-- SOURCE RECORDS follows --

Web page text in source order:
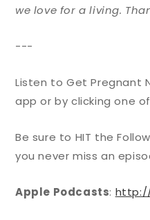
we love for a living.
---
Listen to Get Pregnant
app or by clicking one
Be sure to HIT the
you never miss an
Apple Podcasts: http://
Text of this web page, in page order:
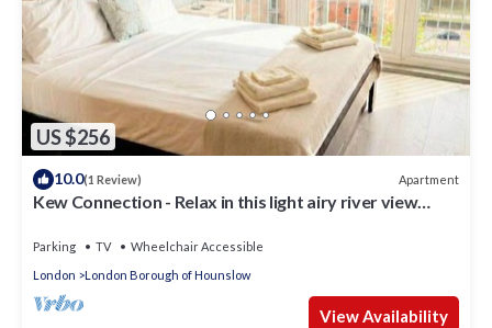
US $256
10.0(1 Review) Apartment
Kew Connection - Relax in this light airy river view
Parking TV
Wheelchair Accessible
London
London Borough of Hounslow
View Availability
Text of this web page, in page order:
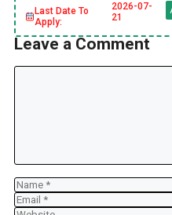
Last Date To
Apply:
2026-07-
21
Leave a Comment
Comment
Name
Email
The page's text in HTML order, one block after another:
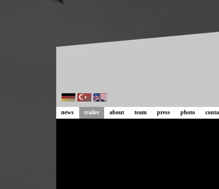
news trailer about team press photo
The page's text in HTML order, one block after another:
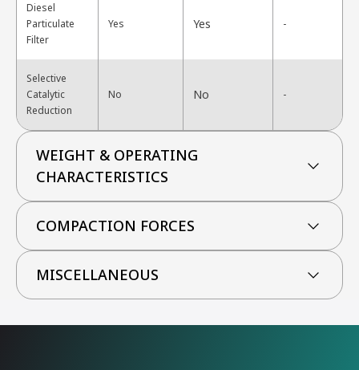
Diesel
Particulate
Filter
Yes Yes -
Selective
Catalytic
Reduction
No No -
WEIGHT & OPERATING
CHARACTERISTICS
COMPACTION FORCES
MISCELLANEOUS
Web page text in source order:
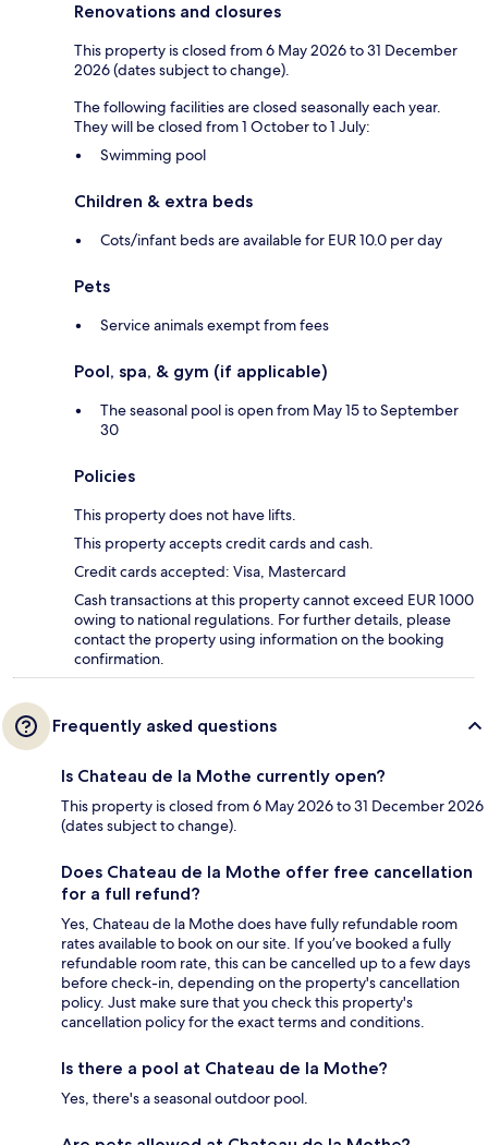
Renovations and closures
This property is closed from 6 May 2026 to 31 December
2026 (dates subject to change).
The following facilities are closed seasonally each year.
They will be closed from 1 October to 1 July:
Swimming pool
Children & extra beds
Cots/infant beds are available for EUR 10.0 per day
Pets
Service animals exempt from fees
Pool, spa, & gym (if applicable)
The seasonal pool is open from May 15 to September
30
Policies
This property does not have lifts.
This property accepts credit cards and cash.
Credit cards accepted: Visa, Mastercard
Cash transactions at this property cannot exceed EUR 1000
owing to national regulations. For further details, please
contact the property using information on the booking
confirmation.
Frequently asked questions
Is Chateau de la Mothe currently open?
This property is closed from 6 May 2026 to 31 December 2026
(dates subject to change).
Does Chateau de la Mothe offer free cancellation
for a full refund?
Yes, Chateau de la Mothe does have fully refundable room
rates available to book on our site. If you’ve booked a fully
refundable room rate, this can be cancelled up to a few days
before check-in, depending on the property's cancellation
policy. Just make sure that you check this property's
cancellation policy for the exact terms and conditions.
Is there a pool at Chateau de la Mothe?
Yes, there's a seasonal outdoor pool.
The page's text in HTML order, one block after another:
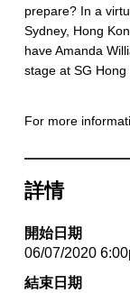
prepare? In a
Sydney, Hong
have Amanda
stage at SG Hong
For more
詳情
開始日期
06/07/2020
結束日期
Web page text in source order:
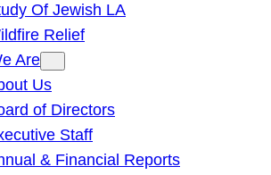
Of Jewish LA
Relief
Are
Us
of Directors
Staff
& Financial Reports
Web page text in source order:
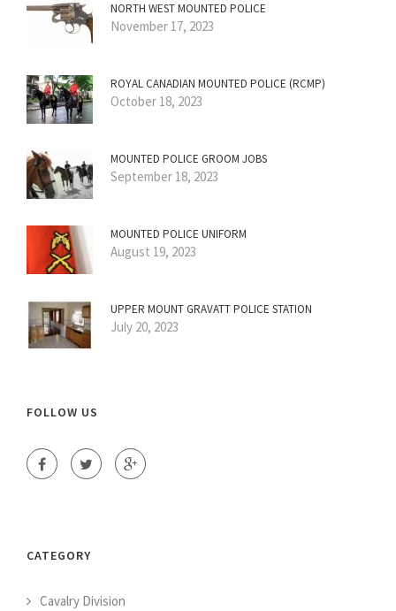
NORTH WEST MOUNTED POLICE
November 17, 2023
ROYAL CANADIAN MOUNTED POLICE (RCMP)
October 18, 2023
MOUNTED POLICE GROOM JOBS
September 18, 2023
MOUNTED POLICE UNIFORM
August 19, 2023
UPPER MOUNT GRAVATT POLICE STATION
July 20, 2023
FOLLOW US
CATEGORY
Cavalry Division
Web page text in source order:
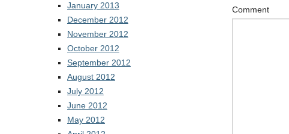
January 2013
December 2012
November 2012
October 2012
September 2012
August 2012
July 2012
June 2012
May 2012
Comment
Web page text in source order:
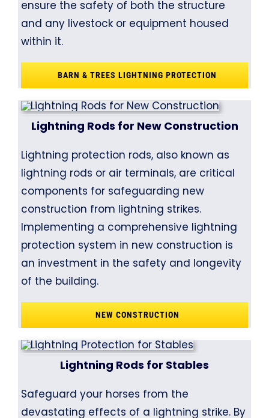
ensure the safety of both the structure
and any livestock or equipment housed
within it.
BARN & TREES LIGHTNING PROTECTION
Lightning Rods for New Construction
Lightning protection rods, also known as
lightning rods or air terminals, are critical
components for safeguarding new
construction from lightning strikes.
Implementing a comprehensive lightning
protection system in new construction is
an investment in the safety and longevity
of the building.
NEW CONSTRUCTION
Lightning Rods for Stables
Safeguard your horses from the
devastating effects of a lightning strike. By
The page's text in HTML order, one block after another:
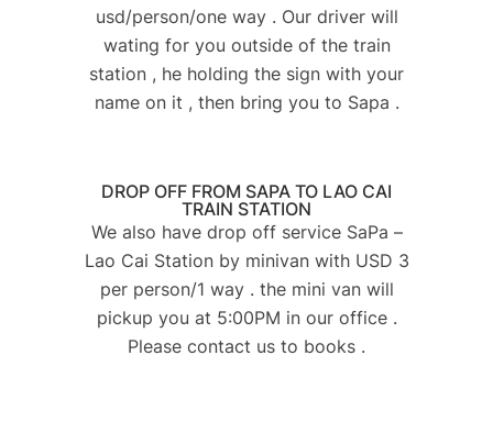
usd/person/one way . Our driver will
wating for you outside of the train
station , he holding the sign with your
name on it , then bring you to Sapa .
DROP OFF FROM SAPA TO LAO CAI
TRAIN STATION​
We also have drop off service SaPa –
Lao Cai Station by minivan with USD 3
per person/1 way . the mini van will
pickup you at 5:00PM in our office .
Please contact us to books .
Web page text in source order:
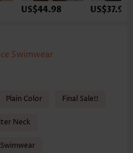
US$44.98 US$37.98
Swimwear
Plain Color Final Sale!!
Neck
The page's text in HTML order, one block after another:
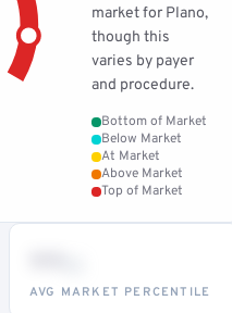
market for Plano,
though this
varies by payer
and procedure.
Bottom of Market
Below Market
At Market
Above Market
Top of Market
AVG MARKET PERCENTILE
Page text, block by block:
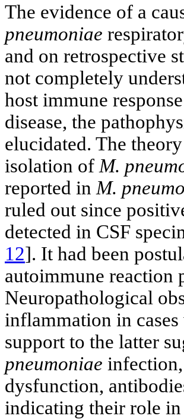
The evidence of a
pneumoniae
and on retrospective
not completely
host immune
disease, the
elucidated. The
isolation of M.
reported in M.
ruled out since
detected in CSF
12]. It had been
autoimmune reaction
Neuropathological
inflammation in
support to the latter
pneumoniae
dysfunction,
indicating their role in
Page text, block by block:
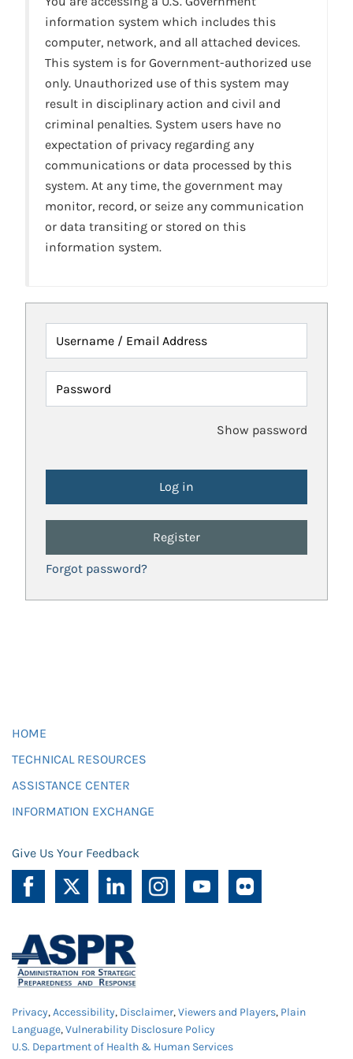
information system which includes this
computer, network, and all attached devices.
This system is for Government-authorized use
only. Unauthorized use of this system may
result in disciplinary action and civil and
criminal penalties. System users have no
expectation of privacy regarding any
communications or data processed by this
system. At any time, the government may
monitor, record, or seize any communication
or data transiting or stored on this
information system.
Username / Email Address
Password
Show password
Register
Forgot password?
HOME
TECHNICAL RESOURCES
ASSISTANCE CENTER
INFORMATION EXCHANGE
Give Us Your Feedback
Privacy,Accessibility, Disclaimer,Viewers and Players, Plain
Language,Vulnerability Disclosure Policy
U.S. Department of Health & Human Services
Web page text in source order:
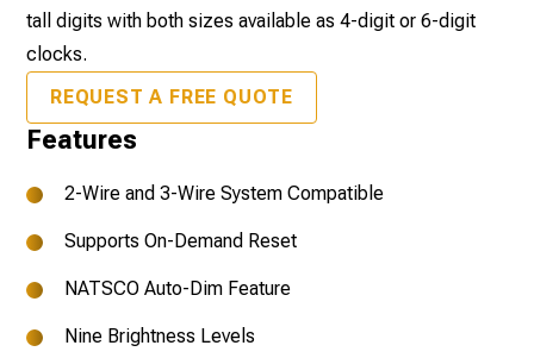
tall digits with both sizes available as 4-digit or 6-digit
clocks.
REQUEST A FREE QUOTE
Features
2-Wire and 3-Wire System Compatible
Supports On-Demand Reset
NATSCO Auto-Dim Feature
Nine Brightness Levels
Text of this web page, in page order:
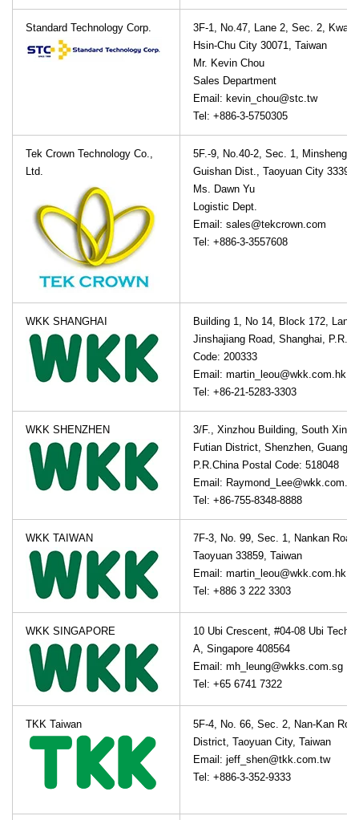
Standard Technology Corp.
3F-1, No.47, Lane 2, Sec. 2,
Hsin-Chu City 30071, Taiwan
Mr. Kevin Chou
Sales Department
Email: kevin_chou@stc.tw
Tel: +886-3-5750305
Tek Crown Technology Co.,
Ltd.
5F.-9, No.40-2, Sec. 1, Minsheng
Guishan Dist., Taoyuan City
Ms. Dawn Yu
Logistic Dept.
Email: sales@tekcrown.com
Tel: +886-3-3557608
WKK SHANGHAI
Building 1, No 14, Block 172, Lane
Jinshajiang Road, Shanghai,
Code: 200333
Email: martin_leou@wkk.com.hk
Tel: +86-21-5283-3303
WKK SHENZHEN
3/F., Xinzhou Building, South
Futian District, Shenzhen,
P.R.China Postal Code: 518048
Email: Raymond_Lee@wkk.com.hk
Tel: +86-755-8348-8888
WKK TAIWAN
7F-3, No. 99, Sec. 1, Nankan
Taoyuan 33859, Taiwan
Email: martin_leou@wkk.com.hk
Tel: +886 3 222 3303
WKK SINGAPORE
10 Ubi Crescent, #04-08 Ubi
A, Singapore 408564
Email: mh_leung@wkks.com.sg
Tel: +65 6741 7322
TKK Taiwan
5F-4, No. 66, Sec. 2, Nan-Kan
District, Taoyuan City, Taiwan
Email: jeff_shen@tkk.com.tw
Tel: +886-3-352-9333
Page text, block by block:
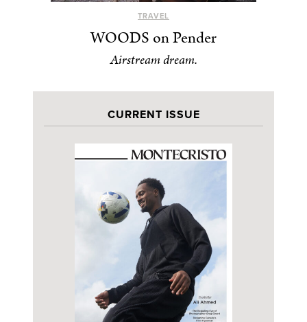
TRAVEL
WOODS on Pender
Airstream dream.
CURRENT ISSUE
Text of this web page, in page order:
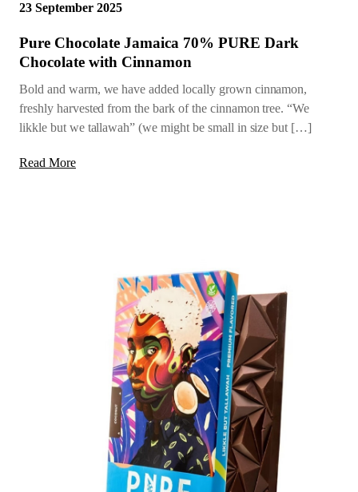
23 September 2025
Pure Chocolate Jamaica 70% PURE Dark
Chocolate with Cinnamon
Bold and warm, we have added locally grown cinnamon,
freshly harvested from the bark of the cinnamon tree. “We
likkle but we tallawah” (we might be small in size but […]
Read More

-- SOURCE RECORDS concluded --

In the copy, every entry must appear exactly as written, and no picture may appear.

Web page text in source order:
we love for a living.
---
Listen to Get Pregnant
app or by clicking one
Be sure to HIT the
you never miss an
Apple Podcasts: http://
Text of this web page, in page order:
US $256
10.0(1 Review) Apartment
Kew Connection - Relax in this light airy river view
Parking TV
Wheelchair Accessible
London
London Borough of Hounslow
View Availability
Text of this web page, in page order:
Last Date To
Apply:
2026-07-
21
Leave a Comment
Comment
Name
Email
The page's text in HTML order, one block after another:
news trailer about team press photo
The page's text in HTML order, one block after another:
Diesel
Particulate
Filter
Yes Yes -
Selective
Catalytic
Reduction
No No -
WEIGHT & OPERATING
CHARACTERISTICS
COMPACTION FORCES
MISCELLANEOUS
Web page text in source order:
Renovations and closures
This property is closed from 6 May 2026 to 31 December
2026 (dates subject to change).
The following facilities are closed seasonally each year.
They will be closed from 1 October to 1 July:
Swimming pool
Children & extra beds
Cots/infant beds are available for EUR 10.0 per day
Pets
Service animals exempt from fees
Pool, spa, & gym (if applicable)
The seasonal pool is open from May 15 to September
30
Policies
This property does not have lifts.
This property accepts credit cards and cash.
Credit cards accepted: Visa, Mastercard
Cash transactions at this property cannot exceed EUR 1000
owing to national regulations. For further details, please
contact the property using information on the booking
confirmation.
Frequently asked questions
Is Chateau de la Mothe currently open?
This property is closed from 6 May 2026 to 31 December 2026
(dates subject to change).
Does Chateau de la Mothe offer free cancellation
for a full refund?
Yes, Chateau de la Mothe does have fully refundable room
rates available to book on our site. If you’ve booked a fully
refundable room rate, this can be cancelled up to a few days
before check-in, depending on the property's cancellation
policy. Just make sure that you check this property's
cancellation policy for the exact terms and conditions.
Is there a pool at Chateau de la Mothe?
Yes, there's a seasonal outdoor pool.
The page's text in HTML order, one block after another:
prepare? In a
Sydney, Hong
have Amanda
stage at SG Hong
For more
詳情
開始日期
06/07/2020
結束日期
Web page text in source order:
Of Jewish LA
Relief
Are
Us
of Directors
Staff
& Financial Reports
Web page text in source order:
NORTH WEST MOUNTED POLICE
November 17, 2023
ROYAL CANADIAN MOUNTED POLICE (RCMP)
October 18, 2023
MOUNTED POLICE GROOM JOBS
September 18, 2023
MOUNTED POLICE UNIFORM
August 19, 2023
UPPER MOUNT GRAVATT POLICE STATION
July 20, 2023
FOLLOW US
CATEGORY
Cavalry Division
Web page text in source order:
January 2013
December 2012
November 2012
October 2012
September 2012
August 2012
July 2012
June 2012
May 2012
Comment
Web page text in source order:
ensure the safety of both the structure
and any livestock or equipment housed
within it.
BARN & TREES LIGHTNING PROTECTION
Lightning Rods for New Construction
Lightning protection rods, also known as
lightning rods or air terminals, are critical
components for safeguarding new
construction from lightning strikes.
Implementing a comprehensive lightning
protection system in new construction is
an investment in the safety and longevity
of the building.
NEW CONSTRUCTION
Lightning Rods for Stables
Safeguard your horses from the
devastating effects of a lightning strike. By
The page's text in HTML order, one block after another:
usd/person/one way . Our driver will
wating for you outside of the train
station , he holding the sign with your
name on it , then bring you to Sapa .
DROP OFF FROM SAPA TO LAO CAI
TRAIN STATION​
We also have drop off service SaPa –
Lao Cai Station by minivan with USD 3
per person/1 way . the mini van will
pickup you at 5:00PM in our office .
Please contact us to books .
Web page text in source order:
US$44.98 US$37.98
Swimwear
Plain Color Final Sale!!
Neck
The page's text in HTML order, one block after another:
market for Plano,
though this
varies by payer
and procedure.
Bottom of Market
Below Market
At Market
Above Market
Top of Market
AVG MARKET PERCENTILE
Page text, block by block:
The evidence of a
pneumoniae
and on retrospective
not completely
host immune
disease, the
elucidated. The
isolation of M.
reported in M.
ruled out since
detected in CSF
12]. It had been
autoimmune reaction
Neuropathological
inflammation in
support to the latter
pneumoniae
dysfunction,
indicating their role in
Page text, block by block:
information system which includes this
computer, network, and all attached devices.
This system is for Government-authorized use
only. Unauthorized use of this system may
result in disciplinary action and civil and
criminal penalties. System users have no
expectation of privacy regarding any
communications or data processed by this
system. At any time, the government may
monitor, record, or seize any communication
or data transiting or stored on this
information system.
Username / Email Address
Password
Show password
Register
Forgot password?
HOME
TECHNICAL RESOURCES
ASSISTANCE CENTER
INFORMATION EXCHANGE
Give Us Your Feedback
Privacy,Accessibility, Disclaimer,Viewers and Players, Plain
Language,Vulnerability Disclosure Policy
U.S. Department of Health & Human Services
Web page text in source order:
tall digits with both sizes available as 4-digit or 6-digit
clocks.
REQUEST A FREE QUOTE
Features
2-Wire and 3-Wire System Compatible
Supports On-Demand Reset
NATSCO Auto-Dim Feature
Nine Brightness Levels
Text of this web page, in page order:
Standard Technology Corp.
3F-1, No.47, Lane 2, Sec. 2,
Hsin-Chu City 30071, Taiwan
Mr. Kevin Chou
Sales Department
Email: kevin_chou@stc.tw
Tel: +886-3-5750305
Tek Crown Technology Co.,
Ltd.
5F.-9, No.40-2, Sec. 1, Minsheng
Guishan Dist., Taoyuan City
Ms. Dawn Yu
Logistic Dept.
Email: sales@tekcrown.com
Tel: +886-3-3557608
WKK SHANGHAI
Building 1, No 14, Block 172, Lane
Jinshajiang Road, Shanghai,
Code: 200333
Email: martin_leou@wkk.com.hk
Tel: +86-21-5283-3303
WKK SHENZHEN
3/F., Xinzhou Building, South
Futian District, Shenzhen,
P.R.China Postal Code: 518048
Email: Raymond_Lee@wkk.com.hk
Tel: +86-755-8348-8888
WKK TAIWAN
7F-3, No. 99, Sec. 1, Nankan
Taoyuan 33859, Taiwan
Email: martin_leou@wkk.com.hk
Tel: +886 3 222 3303
WKK SINGAPORE
10 Ubi Crescent, #04-08 Ubi
A, Singapore 408564
Email: mh_leung@wkks.com.sg
Tel: +65 6741 7322
TKK Taiwan
5F-4, No. 66, Sec. 2, Nan-Kan
District, Taoyuan City, Taiwan
Email: jeff_shen@tkk.com.tw
Tel: +886-3-352-9333
Page text, block by block:
TRAVEL
WOODS on Pender
Airstream dream.
CURRENT ISSUE
Text of this web page, in page order:
23 September 2025
Pure Chocolate Jamaica 70% PURE Dark
Chocolate with Cinnamon
Bold and warm, we have added locally grown cinnamon,
freshly harvested from the bark of the cinnamon tree. “We
likkle but we tallawah” (we might be small in size but […]
Read More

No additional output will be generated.